* **TASK INSTRUCTIONS**:
Go through the material below and copy each line where the word "Lord" appears.

* **MATERIAL TO PROCESS**:
'''

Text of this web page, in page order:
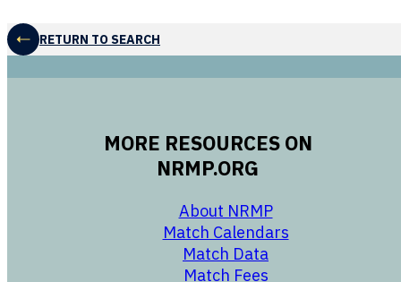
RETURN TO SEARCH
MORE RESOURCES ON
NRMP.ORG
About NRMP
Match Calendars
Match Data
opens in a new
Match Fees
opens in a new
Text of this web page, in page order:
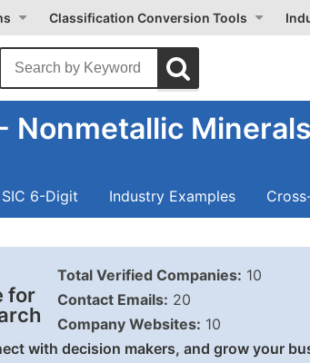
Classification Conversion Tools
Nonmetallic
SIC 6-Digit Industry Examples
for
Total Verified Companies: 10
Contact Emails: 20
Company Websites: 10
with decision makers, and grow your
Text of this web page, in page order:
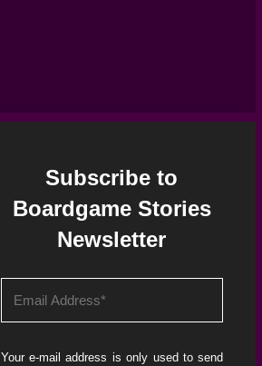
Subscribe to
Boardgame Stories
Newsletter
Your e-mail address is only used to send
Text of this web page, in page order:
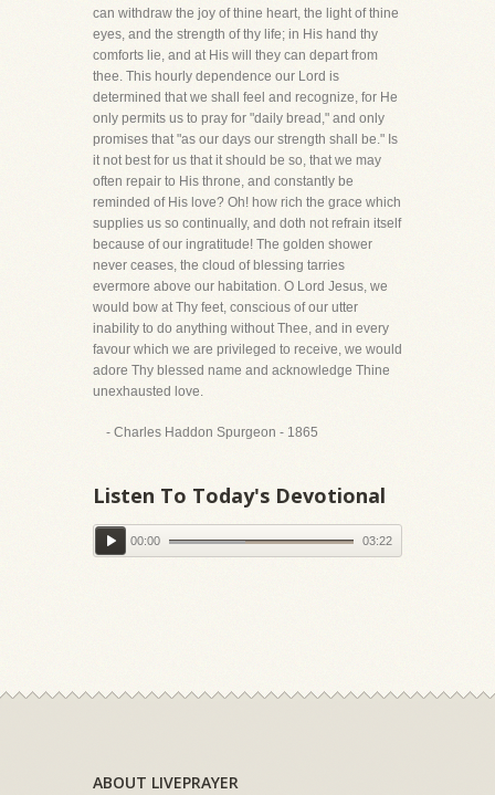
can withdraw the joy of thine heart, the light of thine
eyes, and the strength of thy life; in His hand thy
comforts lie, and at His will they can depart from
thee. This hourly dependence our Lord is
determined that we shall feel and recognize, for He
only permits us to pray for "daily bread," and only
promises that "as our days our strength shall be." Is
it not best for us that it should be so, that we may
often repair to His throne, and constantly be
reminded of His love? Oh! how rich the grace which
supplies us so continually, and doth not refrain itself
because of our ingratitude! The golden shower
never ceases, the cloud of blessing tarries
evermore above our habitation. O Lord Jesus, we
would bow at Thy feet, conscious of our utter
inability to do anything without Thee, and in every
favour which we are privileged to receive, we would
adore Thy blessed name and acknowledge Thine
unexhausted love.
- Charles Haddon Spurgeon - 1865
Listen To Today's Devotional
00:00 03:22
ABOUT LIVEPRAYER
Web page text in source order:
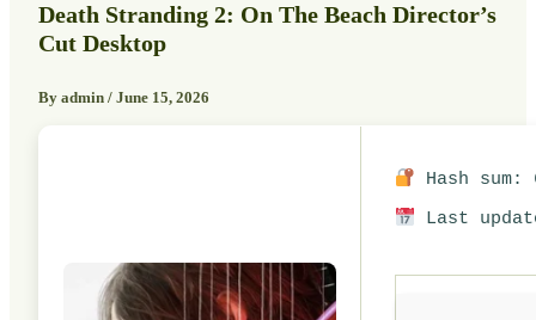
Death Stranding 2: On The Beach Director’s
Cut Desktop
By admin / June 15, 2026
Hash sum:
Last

'''

* **WORKED SOLUTION**:
thee. This hourly dependence our Lord is
evermore above our habitation. O Lord Jesus, we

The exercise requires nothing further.